TASK TO COMPLETE :: Could you please reproduce the entries exactly, leaving out any pictures?

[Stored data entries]
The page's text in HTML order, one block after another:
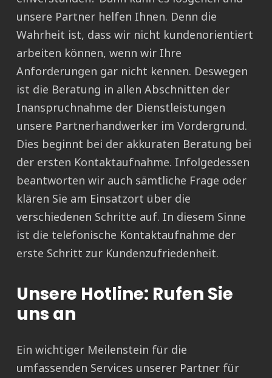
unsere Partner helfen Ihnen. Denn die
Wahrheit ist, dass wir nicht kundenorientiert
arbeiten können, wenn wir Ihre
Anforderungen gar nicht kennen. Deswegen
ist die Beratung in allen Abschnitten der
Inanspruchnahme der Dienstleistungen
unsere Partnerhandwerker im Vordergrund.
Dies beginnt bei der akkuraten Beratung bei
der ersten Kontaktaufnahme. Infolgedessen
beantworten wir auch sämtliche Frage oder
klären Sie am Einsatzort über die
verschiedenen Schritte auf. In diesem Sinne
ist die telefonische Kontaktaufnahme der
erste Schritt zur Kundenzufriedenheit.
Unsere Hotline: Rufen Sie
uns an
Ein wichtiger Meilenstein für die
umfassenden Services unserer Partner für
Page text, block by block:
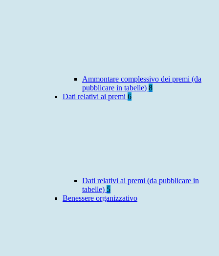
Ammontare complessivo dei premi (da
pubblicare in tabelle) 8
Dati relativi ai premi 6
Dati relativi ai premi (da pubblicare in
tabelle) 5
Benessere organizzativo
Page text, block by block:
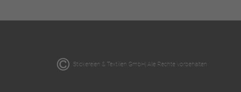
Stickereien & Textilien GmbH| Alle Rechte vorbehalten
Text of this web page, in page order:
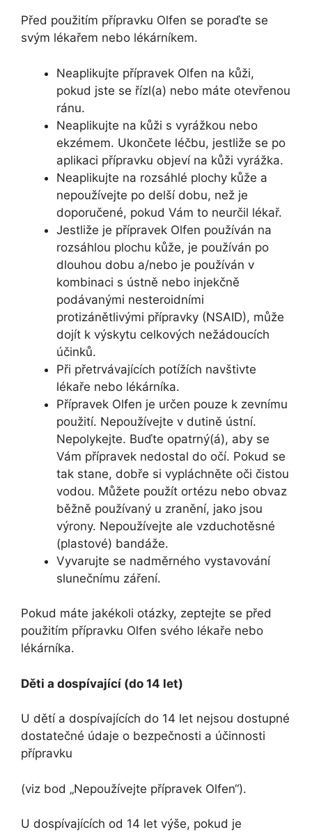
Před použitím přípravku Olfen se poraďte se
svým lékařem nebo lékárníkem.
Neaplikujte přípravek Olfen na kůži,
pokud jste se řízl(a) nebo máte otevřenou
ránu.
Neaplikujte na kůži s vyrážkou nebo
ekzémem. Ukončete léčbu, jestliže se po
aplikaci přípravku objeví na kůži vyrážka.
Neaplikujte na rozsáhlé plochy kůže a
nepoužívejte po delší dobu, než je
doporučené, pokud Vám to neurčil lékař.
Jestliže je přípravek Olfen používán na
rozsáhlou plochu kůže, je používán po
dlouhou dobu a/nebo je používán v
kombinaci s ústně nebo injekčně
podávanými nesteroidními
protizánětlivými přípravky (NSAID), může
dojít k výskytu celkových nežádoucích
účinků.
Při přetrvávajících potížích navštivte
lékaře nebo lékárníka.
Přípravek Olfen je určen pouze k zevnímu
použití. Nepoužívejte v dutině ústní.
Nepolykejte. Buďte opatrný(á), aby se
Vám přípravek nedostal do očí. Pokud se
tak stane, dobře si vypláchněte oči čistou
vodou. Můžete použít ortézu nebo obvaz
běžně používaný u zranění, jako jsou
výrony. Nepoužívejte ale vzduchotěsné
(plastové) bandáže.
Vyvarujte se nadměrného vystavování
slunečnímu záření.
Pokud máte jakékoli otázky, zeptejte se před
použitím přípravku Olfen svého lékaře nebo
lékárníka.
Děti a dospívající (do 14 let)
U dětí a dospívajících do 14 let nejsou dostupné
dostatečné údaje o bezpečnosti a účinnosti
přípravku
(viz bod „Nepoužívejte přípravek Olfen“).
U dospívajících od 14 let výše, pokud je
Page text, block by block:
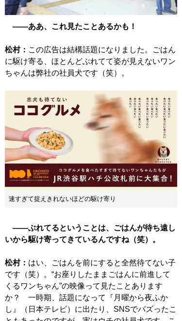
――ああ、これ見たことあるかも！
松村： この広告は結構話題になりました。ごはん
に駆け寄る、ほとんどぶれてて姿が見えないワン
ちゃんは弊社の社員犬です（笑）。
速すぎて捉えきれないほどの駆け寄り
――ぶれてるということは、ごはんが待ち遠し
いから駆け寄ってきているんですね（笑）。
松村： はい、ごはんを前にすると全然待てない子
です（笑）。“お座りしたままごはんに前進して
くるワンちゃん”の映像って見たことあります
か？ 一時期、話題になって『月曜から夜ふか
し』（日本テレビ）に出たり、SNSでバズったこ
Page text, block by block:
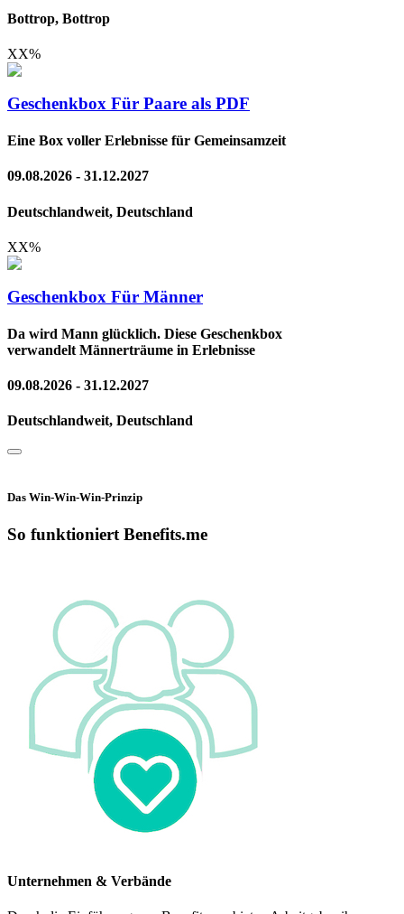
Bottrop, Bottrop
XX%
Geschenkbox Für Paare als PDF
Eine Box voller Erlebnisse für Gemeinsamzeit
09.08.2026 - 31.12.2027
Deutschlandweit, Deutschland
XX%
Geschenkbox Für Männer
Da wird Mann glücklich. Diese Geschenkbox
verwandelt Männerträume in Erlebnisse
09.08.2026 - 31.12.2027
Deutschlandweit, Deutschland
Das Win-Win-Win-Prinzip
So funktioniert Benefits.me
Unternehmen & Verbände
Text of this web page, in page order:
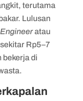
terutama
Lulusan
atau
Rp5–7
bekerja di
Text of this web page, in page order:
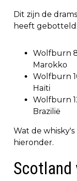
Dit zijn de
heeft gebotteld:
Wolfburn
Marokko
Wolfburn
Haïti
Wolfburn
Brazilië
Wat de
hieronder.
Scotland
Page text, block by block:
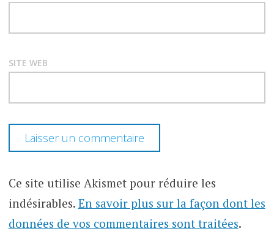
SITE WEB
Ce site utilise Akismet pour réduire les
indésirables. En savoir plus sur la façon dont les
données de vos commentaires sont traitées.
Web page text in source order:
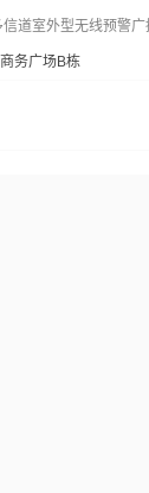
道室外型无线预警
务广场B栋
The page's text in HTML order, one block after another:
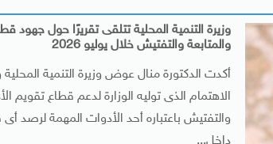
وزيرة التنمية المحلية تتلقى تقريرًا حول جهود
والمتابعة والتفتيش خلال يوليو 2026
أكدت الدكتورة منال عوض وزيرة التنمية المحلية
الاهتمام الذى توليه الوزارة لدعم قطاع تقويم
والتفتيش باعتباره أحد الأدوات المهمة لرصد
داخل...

SOLUTION TO THIS PROBLEM ::
The page's text in HTML order, one block after another:
unsere Partner helfen Ihnen. Denn die
Wahrheit ist, dass wir nicht kundenorientiert
arbeiten können, wenn wir Ihre
Anforderungen gar nicht kennen. Deswegen
ist die Beratung in allen Abschnitten der
Inanspruchnahme der Dienstleistungen
unsere Partnerhandwerker im Vordergrund.
Dies beginnt bei der akkuraten Beratung bei
der ersten Kontaktaufnahme. Infolgedessen
beantworten wir auch sämtliche Frage oder
klären Sie am Einsatzort über die
verschiedenen Schritte auf. In diesem Sinne
ist die telefonische Kontaktaufnahme der
erste Schritt zur Kundenzufriedenheit.
Unsere Hotline: Rufen Sie
uns an
Ein wichtiger Meilenstein für die
umfassenden Services unserer Partner für
Page text, block by block:
Ammontare complessivo dei premi (da
pubblicare in tabelle) 8
Dati relativi ai premi 6
Dati relativi ai premi (da pubblicare in
tabelle) 5
Benessere organizzativo
Page text, block by block:
Stickereien & Textilien GmbH| Alle Rechte vorbehalten
Text of this web page, in page order:
Před použitím přípravku Olfen se poraďte se
svým lékařem nebo lékárníkem.
Neaplikujte přípravek Olfen na kůži,
pokud jste se řízl(a) nebo máte otevřenou
ránu.
Neaplikujte na kůži s vyrážkou nebo
ekzémem. Ukončete léčbu, jestliže se po
aplikaci přípravku objeví na kůži vyrážka.
Neaplikujte na rozsáhlé plochy kůže a
nepoužívejte po delší dobu, než je
doporučené, pokud Vám to neurčil lékař.
Jestliže je přípravek Olfen používán na
rozsáhlou plochu kůže, je používán po
dlouhou dobu a/nebo je používán v
kombinaci s ústně nebo injekčně
podávanými nesteroidními
protizánětlivými přípravky (NSAID), může
dojít k výskytu celkových nežádoucích
účinků.
Při přetrvávajících potížích navštivte
lékaře nebo lékárníka.
Přípravek Olfen je určen pouze k zevnímu
použití. Nepoužívejte v dutině ústní.
Nepolykejte. Buďte opatrný(á), aby se
Vám přípravek nedostal do očí. Pokud se
tak stane, dobře si vypláchněte oči čistou
vodou. Můžete použít ortézu nebo obvaz
běžně používaný u zranění, jako jsou
výrony. Nepoužívejte ale vzduchotěsné
(plastové) bandáže.
Vyvarujte se nadměrného vystavování
slunečnímu záření.
Pokud máte jakékoli otázky, zeptejte se před
použitím přípravku Olfen svého lékaře nebo
lékárníka.
Děti a dospívající (do 14 let)
U dětí a dospívajících do 14 let nejsou dostupné
dostatečné údaje o bezpečnosti a účinnosti
přípravku
(viz bod „Nepoužívejte přípravek Olfen“).
U dospívajících od 14 let výše, pokud je
Page text, block by block:
――ああ、これ見たことあるかも！
松村： この広告は結構話題になりました。ごはん
に駆け寄る、ほとんどぶれてて姿が見えないワン
ちゃんは弊社の社員犬です（笑）。
速すぎて捉えきれないほどの駆け寄り
――ぶれてるということは、ごはんが待ち遠し
いから駆け寄ってきているんですね（笑）。
松村： はい、ごはんを前にすると全然待てない子
です（笑）。“お座りしたままごはんに前進して
くるワンちゃん”の映像って見たことあります
か？ 一時期、話題になって『月曜から夜ふか
し』（日本テレビ）に出たり、SNSでバズったこ
Page text, block by block:
Bottrop, Bottrop
XX%
Geschenkbox Für Paare als PDF
Eine Box voller Erlebnisse für Gemeinsamzeit
09.08.2026 - 31.12.2027
Deutschlandweit, Deutschland
XX%
Geschenkbox Für Männer
Da wird Mann glücklich. Diese Geschenkbox
verwandelt Männerträume in Erlebnisse
09.08.2026 - 31.12.2027
Deutschlandweit, Deutschland
Das Win-Win-Win-Prinzip
So funktioniert Benefits.me
Unternehmen & Verbände
Text of this web page, in page order:
terutama
Lulusan
atau
Rp5–7
bekerja di
Text of this web page, in page order:
Dit zijn de
heeft gebotteld:
Wolfburn
Marokko
Wolfburn
Haïti
Wolfburn
Brazilië
Wat de
hieronder.
Scotland
Page text, block by block:
SITE WEB
Ce site utilise Akismet pour réduire les
indésirables. En savoir plus sur la façon dont les
données de vos commentaires sont traitées.
Web page text in source order:
道室外型无线预警
务广场B栋
The page's text in HTML order, one block after another:
وزيرة التنمية المحلية تتلقى تقريرًا حول جهود
والمتابعة والتفتيش خلال يوليو 2026
أكدت الدكتورة منال عوض وزيرة التنمية المحلية
الاهتمام الذى توليه الوزارة لدعم قطاع تقويم
والتفتيش باعتباره أحد الأدوات المهمة لرصد
داخل...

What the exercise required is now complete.